# Up 10 pounds in 4 weeks



## shugarhey (Jul 29, 2013)

Took Apollo to the vet today, he weighed in at 26 pounds at 11 weeks old. That's up from 16 pounds at 7 weeks... this boy is getting big fast! The vet said he would have guessed him at around 4 months if it wasn't for his baby teeth. How much did your pup weigh around that age?


----------



## Lucy Dog (Aug 10, 2008)

I think mine was about 12-14 pounds at that age. I remember he was 9 pounds at almost 9 weeks. He's 16 weeks now and about 30 pounds.

Don't get too hung up on weight though. You don't want a fat dog. Slow and steady growth is best for their development.

What are you feeding and how much daily?


----------



## shugarhey (Jul 29, 2013)

Lucy Dog said:


> I think mine was about 12-14 pounds at that age. I remember he was 9 pounds at almost 9 weeks. He's 16 weeks now and about 30 pounds.
> 
> Don't get too hung up on weight though. You don't want a fat dog. Slow and steady growth is best for their development.
> 
> What are you feeding and how much daily?


He's nowhere near fat. He will be a big boy regardless, his mom was 100 pounds and his dad was 130+. He eats about 2 cups in the morning and about 2 cups in the evening of ProPack large breed puppy food. He spills about a cup of that total for both feedings, that I have to clean.


----------



## Lucy Dog (Aug 10, 2008)

Yeah... he's going to be a big boy when fully grown. Sounds like he's definitely got the genetics for it.


----------



## shugarhey (Jul 29, 2013)

Here are a few pics... he's healthy, but I don't think he's fat... plus he's up to walking about 8 blocks now, so he gets his exercise.


----------



## Anubis_Star (Jul 25, 2012)

Hes stocky so its hard to tell but he does look like hes a bit on the thicker side. I would personally want my pup a bit leaner. 

100-130lbs??? 

No way would I want a dog that big haha. Just a nightmare on the jointa

Sent from Petguide.com Free App


----------



## shugarhey (Jul 29, 2013)

Anubis_Star said:


> Hes stocky so its hard to tell but he does look like hes a bit on the thicker side.

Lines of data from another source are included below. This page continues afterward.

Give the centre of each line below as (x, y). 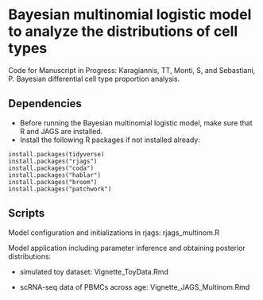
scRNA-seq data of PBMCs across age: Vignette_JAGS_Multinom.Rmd (135, 287)
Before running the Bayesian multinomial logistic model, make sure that (136, 123)
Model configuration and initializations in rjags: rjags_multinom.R (114, 233)
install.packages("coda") (51, 168)
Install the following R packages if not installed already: (110, 140)
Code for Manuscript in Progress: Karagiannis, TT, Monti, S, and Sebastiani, (132, 70)
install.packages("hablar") (55, 175)
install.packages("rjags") (53, 161)
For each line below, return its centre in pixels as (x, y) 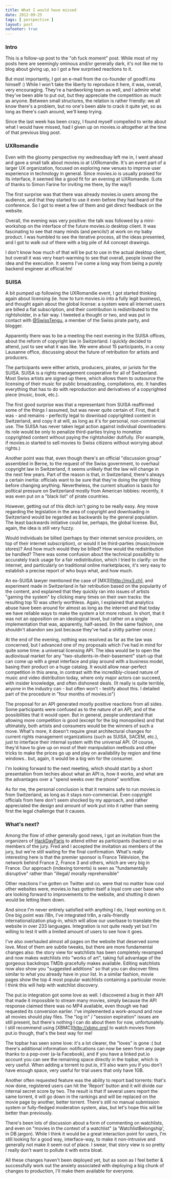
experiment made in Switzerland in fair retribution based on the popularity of (86, 586)
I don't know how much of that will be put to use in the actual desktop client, (86, 252)
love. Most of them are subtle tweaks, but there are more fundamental (79, 947)
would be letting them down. (35, 900)
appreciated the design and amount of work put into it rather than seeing (82, 806)
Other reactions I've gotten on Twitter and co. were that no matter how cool (85, 884)
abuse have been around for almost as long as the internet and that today (83, 608)
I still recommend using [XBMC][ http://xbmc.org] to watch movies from (80, 1028)
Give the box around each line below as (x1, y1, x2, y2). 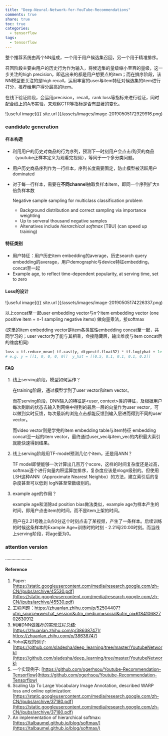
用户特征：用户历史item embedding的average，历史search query (12, 253, 147, 259)
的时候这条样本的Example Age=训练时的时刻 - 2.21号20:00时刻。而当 (12, 525, 155, 531)
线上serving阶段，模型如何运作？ (12, 377, 81, 383)
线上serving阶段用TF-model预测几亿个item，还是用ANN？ (12, 450, 132, 456)
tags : (5, 36, 16, 41)
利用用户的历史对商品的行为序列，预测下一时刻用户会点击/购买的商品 (12, 148, 154, 154)
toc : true (5, 21, 26, 27)
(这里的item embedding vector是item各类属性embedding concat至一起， (5, 327, 155, 333)
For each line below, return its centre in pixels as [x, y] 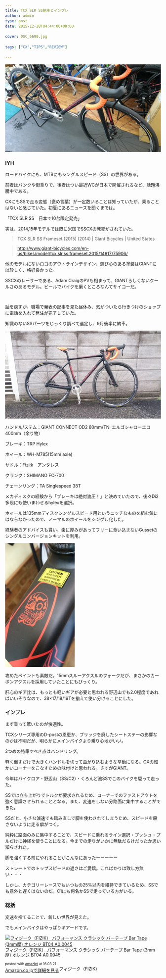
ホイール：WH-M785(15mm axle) [39, 454]
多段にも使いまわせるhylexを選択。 [41, 502]
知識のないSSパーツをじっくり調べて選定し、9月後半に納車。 [67, 324]
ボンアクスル [18, 682]
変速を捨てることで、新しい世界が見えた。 [48, 917]
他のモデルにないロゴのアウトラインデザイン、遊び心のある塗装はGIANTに [81, 264]
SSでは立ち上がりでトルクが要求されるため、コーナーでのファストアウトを [82, 795]
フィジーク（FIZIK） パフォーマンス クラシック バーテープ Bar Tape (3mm [80, 950]
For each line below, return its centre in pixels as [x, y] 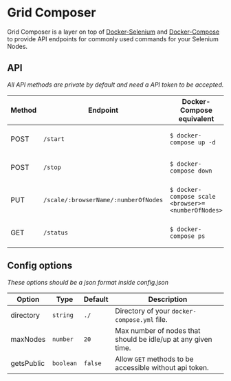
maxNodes [28, 339]
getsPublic [28, 363]
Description [168, 299]
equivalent [196, 118]
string [63, 315]
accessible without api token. [162, 367]
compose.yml [135, 320]
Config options [40, 266]

I would personally want my pup a bit leaner.
> 
> 100-130lbs???
> 
> ...


He may have some baby fat, but the vet did say he was pretty muscular. Both parents are OFA certified so hopefully that lowers his chances of having any joint problems. I will definitely watch his weight, feedings, and give him plenty of exercise to keep him healthy. I just LOVE big dogs!!


----------



## Anubis_Star (Jul 25, 2012)

Just be careful of that love it can easily lead to an overweight dog or oversized dogs being bred when it can cause problems. Not saying anything negative will happen with your boy and he sure is cute  you sound like you have a good head on your shoulders about maintaining a healthy ideal body weight  

but realistically GSDs were meant to be medium-large dogs in the 60-80lb range, athletic and agile. When you start breeding dogs in the 130lb + range you can easily run into joint problems, especially when size alone is a driving factor behind the breeding.

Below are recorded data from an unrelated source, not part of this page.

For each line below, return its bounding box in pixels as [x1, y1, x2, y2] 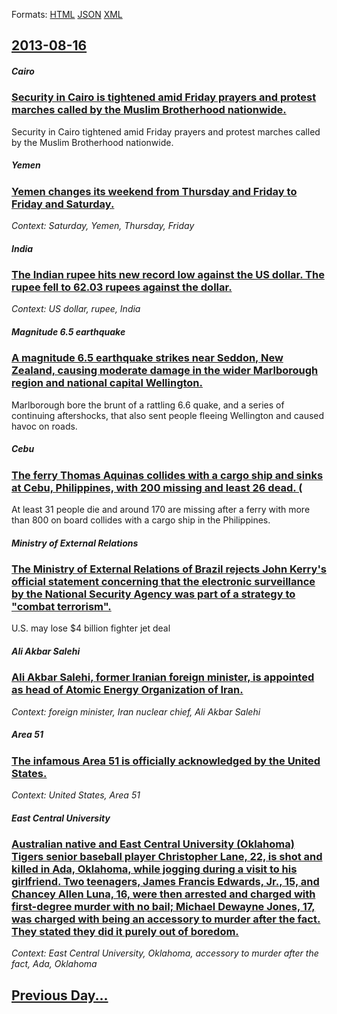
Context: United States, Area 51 [11, 789, 141, 801]
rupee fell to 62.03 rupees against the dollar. [11, 280, 233, 294]
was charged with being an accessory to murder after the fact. [11, 912, 321, 926]
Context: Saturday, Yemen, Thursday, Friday [11, 220, 195, 232]
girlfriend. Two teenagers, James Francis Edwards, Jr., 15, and [11, 875, 320, 889]
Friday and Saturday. [11, 197, 115, 211]
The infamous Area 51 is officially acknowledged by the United [11, 754, 321, 768]
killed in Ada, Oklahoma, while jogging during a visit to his [11, 862, 298, 876]
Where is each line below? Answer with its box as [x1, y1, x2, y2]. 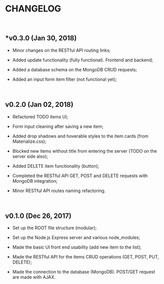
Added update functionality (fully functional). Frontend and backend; [12, 57, 153, 63]
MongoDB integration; [12, 178, 58, 184]
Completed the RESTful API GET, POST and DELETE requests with [12, 173, 148, 179]
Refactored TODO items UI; [12, 113, 69, 120]
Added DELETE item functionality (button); [12, 163, 99, 169]
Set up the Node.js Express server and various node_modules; [12, 235, 141, 241]
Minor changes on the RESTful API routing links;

Sent from Petguide.com Free App


----------



## Sunflowers (Feb 17, 2012)

Shoot for only five pounds a month.
You need to see a definite tuck at the waist of your puppy.


----------



## shugarhey (Jul 29, 2013)

Anubis_Star said:


> Just be careful of that love it can easily lead to an overweight dog or oversized dogs being bred when it can cause problems. Not saying anything negative will happen with your boy and he sure is cute  you sound like you have a good head on your shoulders about maintaining a healthy ideal body weight
> 
> but realistically GSDs were meant to be medium-large dogs in the 60-80lb range, athletic and agile. When you start breeding dogs in the 130lb + range you can easily run into joint problems, especially when size alone is a driving factor behind the breeding.
> 
> Sent from Petguide.com Free App


Thank you for the kind words...They were breed for #1 health...elbows, hips, DM, cardiac... testing goes back for generations, #2 temperament, and #3 to be large straight -back german shepherds.
Sent from Petguide.com Free App


----------



## shugarhey (Jul 29, 2013)

Sunflowers said:


> Shoot for only five pounds a month.
> You need to see a definite tuck at the waist of your puppy.

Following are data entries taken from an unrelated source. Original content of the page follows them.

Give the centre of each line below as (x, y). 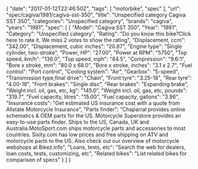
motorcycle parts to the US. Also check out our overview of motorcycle (93, 141)
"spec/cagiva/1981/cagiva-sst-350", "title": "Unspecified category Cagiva (96, 15)
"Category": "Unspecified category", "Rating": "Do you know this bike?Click (99, 34)
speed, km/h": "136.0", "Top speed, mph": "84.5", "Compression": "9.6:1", (96, 59)
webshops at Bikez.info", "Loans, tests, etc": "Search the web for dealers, (96, 147)
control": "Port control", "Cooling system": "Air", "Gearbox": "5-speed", (93, 71)
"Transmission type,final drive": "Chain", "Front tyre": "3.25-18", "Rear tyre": (99, 78)
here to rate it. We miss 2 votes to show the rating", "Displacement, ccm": (96, 40)

Thanks, I will keep an eye on his waistline. 

Sent from Petguide.com Free App


----------



## jafo220 (Mar 16, 2013)

Sent from Petguide.com Free App

He is a large pup! I can't remember what Cruz weighed at 11 weeks, but I don't think it wasn't 26 lbs! I love big dogs too, but just be careful not to fall into the trap of over feeding. It's easy to do when they're pups cause they just want more and more food. 

I feed Blue Buffalo. Cruz is almost 9 months and is almost 80 lbs now and they recommend just over 4 cups a day. So be careful how much your feeding. Cruz is adding around 10 lbs a month. To me thats almost too quick, but genetics come into the equation too. I'd have to echo the others sentiments on joint problems with big dogs. I don't want to be critical either, just be careful with over feeding though. 

Nice looking pup though.


----------



## shugarhey (Jul 29, 2013)

jafo220 said:


> Sent from Petguide.com Free App
> 
> He is a large pup! I can't remember what Cruz weighed at 11 weeks, but I don't think it wasn't 26 lbs! I love big dogs too, but just be careful not to fall into the trap of over feeding. It's easy to do when they're pups cause they just want more and more food.
> 
> ...


Thank you... Sounds like your boy will be pretty big too. I'm sure he still has some filling out to do. Apollo will be my walking buddy when he gets old enough to make the 5 miles 3-4 times a week. So hopefully that and him chasing and wrestling the 12 pound shih tzu around the yard, plus his training.. will keep him in pretty good condition. 

Sent from Petguide.com Free App


----------



## belladonnalily (May 24, 2013)

Tucker was 13.5 @ 7wks and 26.9 @ 11wks and 47 @ 15wks. He is tall and lanky. Most people think he's older and they comment that he is too thin and needs weight...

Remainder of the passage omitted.